**PROBLEM**
A line below contains "and tons circulation.", and a later one contains "Log In (28, 172, 61, 187)". Repeat both, with every line between them, exactly.

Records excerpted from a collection
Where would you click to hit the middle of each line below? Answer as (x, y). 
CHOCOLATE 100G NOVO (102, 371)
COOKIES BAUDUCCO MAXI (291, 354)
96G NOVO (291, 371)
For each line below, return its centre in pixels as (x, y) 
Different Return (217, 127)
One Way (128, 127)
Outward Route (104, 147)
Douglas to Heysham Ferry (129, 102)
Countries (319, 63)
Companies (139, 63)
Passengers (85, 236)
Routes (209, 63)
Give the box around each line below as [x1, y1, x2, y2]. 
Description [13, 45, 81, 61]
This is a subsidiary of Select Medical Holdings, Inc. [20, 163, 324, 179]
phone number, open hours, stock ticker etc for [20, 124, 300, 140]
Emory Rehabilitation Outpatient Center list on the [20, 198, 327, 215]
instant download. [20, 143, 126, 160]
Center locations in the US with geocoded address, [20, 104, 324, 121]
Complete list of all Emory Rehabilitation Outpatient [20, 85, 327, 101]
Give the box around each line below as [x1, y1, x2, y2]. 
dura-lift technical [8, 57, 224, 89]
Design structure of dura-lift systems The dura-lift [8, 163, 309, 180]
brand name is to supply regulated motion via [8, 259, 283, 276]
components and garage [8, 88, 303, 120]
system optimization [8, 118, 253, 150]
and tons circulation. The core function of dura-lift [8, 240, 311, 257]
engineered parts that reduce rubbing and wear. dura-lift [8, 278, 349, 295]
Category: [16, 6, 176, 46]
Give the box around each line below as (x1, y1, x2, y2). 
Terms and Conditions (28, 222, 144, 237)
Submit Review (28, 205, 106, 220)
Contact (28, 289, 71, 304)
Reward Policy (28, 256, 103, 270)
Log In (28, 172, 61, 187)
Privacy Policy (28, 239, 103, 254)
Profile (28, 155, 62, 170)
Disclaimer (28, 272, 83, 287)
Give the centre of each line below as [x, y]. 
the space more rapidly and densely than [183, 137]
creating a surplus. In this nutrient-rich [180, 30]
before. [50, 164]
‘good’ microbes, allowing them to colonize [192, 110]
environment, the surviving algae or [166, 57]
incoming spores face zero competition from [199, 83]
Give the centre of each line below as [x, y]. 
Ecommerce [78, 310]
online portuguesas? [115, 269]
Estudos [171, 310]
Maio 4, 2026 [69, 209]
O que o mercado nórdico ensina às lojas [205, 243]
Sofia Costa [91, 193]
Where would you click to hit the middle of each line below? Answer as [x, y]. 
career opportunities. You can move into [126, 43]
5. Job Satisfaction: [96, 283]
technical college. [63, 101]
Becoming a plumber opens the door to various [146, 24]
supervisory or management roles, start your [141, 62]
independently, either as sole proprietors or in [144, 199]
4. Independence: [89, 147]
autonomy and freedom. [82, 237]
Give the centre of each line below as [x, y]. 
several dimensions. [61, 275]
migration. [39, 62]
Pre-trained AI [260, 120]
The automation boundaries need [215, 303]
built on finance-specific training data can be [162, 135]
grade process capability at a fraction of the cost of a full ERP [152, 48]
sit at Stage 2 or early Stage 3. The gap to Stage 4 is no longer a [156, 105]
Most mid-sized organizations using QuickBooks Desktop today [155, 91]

* * *

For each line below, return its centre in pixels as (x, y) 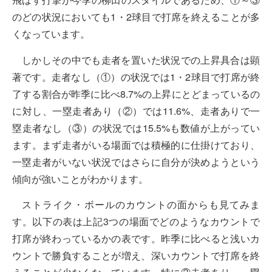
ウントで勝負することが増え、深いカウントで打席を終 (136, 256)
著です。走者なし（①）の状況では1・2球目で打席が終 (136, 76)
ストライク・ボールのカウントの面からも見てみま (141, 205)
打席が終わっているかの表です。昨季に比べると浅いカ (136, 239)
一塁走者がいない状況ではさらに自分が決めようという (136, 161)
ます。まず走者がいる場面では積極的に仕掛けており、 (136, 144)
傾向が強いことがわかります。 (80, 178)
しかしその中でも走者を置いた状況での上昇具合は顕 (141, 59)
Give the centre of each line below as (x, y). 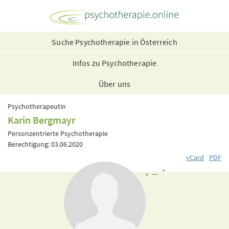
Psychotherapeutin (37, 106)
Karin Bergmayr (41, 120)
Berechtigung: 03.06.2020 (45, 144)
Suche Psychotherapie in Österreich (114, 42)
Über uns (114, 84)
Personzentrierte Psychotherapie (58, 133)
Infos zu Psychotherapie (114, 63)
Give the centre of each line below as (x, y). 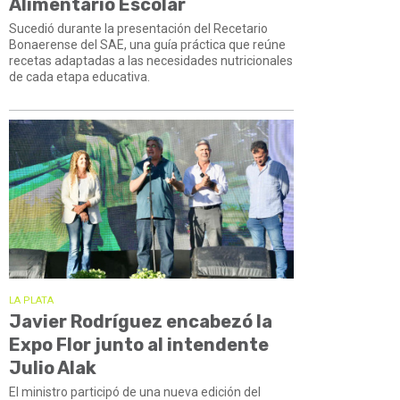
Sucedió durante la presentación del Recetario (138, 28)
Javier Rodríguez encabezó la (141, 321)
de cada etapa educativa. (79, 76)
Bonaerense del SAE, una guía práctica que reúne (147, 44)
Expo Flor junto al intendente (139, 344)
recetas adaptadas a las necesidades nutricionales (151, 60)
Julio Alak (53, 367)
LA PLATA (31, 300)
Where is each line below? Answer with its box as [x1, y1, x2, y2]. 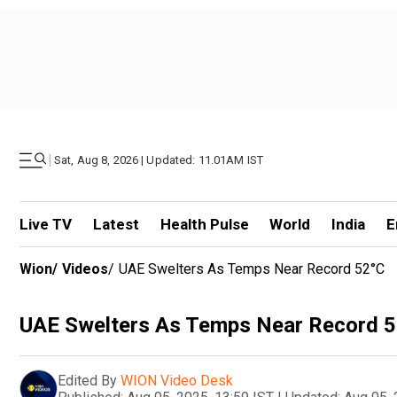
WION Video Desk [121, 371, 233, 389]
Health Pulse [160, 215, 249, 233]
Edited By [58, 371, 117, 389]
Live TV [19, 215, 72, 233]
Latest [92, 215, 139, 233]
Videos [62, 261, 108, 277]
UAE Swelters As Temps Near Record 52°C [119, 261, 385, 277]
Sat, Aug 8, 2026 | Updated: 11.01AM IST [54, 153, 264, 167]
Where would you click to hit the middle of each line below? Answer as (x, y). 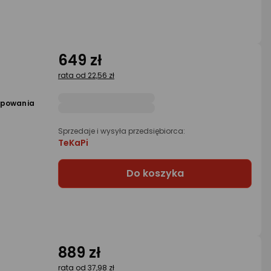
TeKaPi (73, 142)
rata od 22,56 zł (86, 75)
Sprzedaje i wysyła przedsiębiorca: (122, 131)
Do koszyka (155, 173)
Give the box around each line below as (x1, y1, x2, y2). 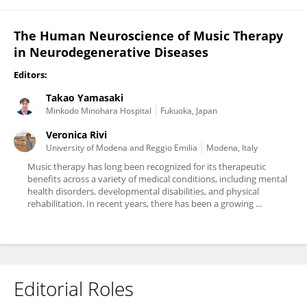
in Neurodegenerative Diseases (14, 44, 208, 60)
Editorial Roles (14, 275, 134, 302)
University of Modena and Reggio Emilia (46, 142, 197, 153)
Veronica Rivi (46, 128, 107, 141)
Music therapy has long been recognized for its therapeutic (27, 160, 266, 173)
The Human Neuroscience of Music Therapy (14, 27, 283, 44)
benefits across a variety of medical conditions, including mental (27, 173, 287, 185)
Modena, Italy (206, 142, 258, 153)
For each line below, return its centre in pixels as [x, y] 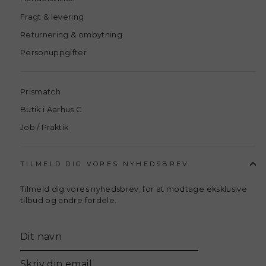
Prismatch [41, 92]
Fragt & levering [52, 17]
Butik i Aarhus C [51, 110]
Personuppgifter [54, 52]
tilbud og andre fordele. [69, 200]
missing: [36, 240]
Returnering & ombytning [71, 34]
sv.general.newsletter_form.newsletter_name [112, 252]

**ANSWER TO THIS TASK**
and tons circulation. The core function of dura-lift [8, 240, 311, 257]
engineered parts that reduce rubbing and wear. dura-lift [8, 278, 349, 295]
Category: [16, 6, 176, 46]
Give the box around each line below as (x1, y1, x2, y2). 
Terms and Conditions (28, 222, 144, 237)
Submit Review (28, 205, 106, 220)
Contact (28, 289, 71, 304)
Reward Policy (28, 256, 103, 270)
Log In (28, 172, 61, 187)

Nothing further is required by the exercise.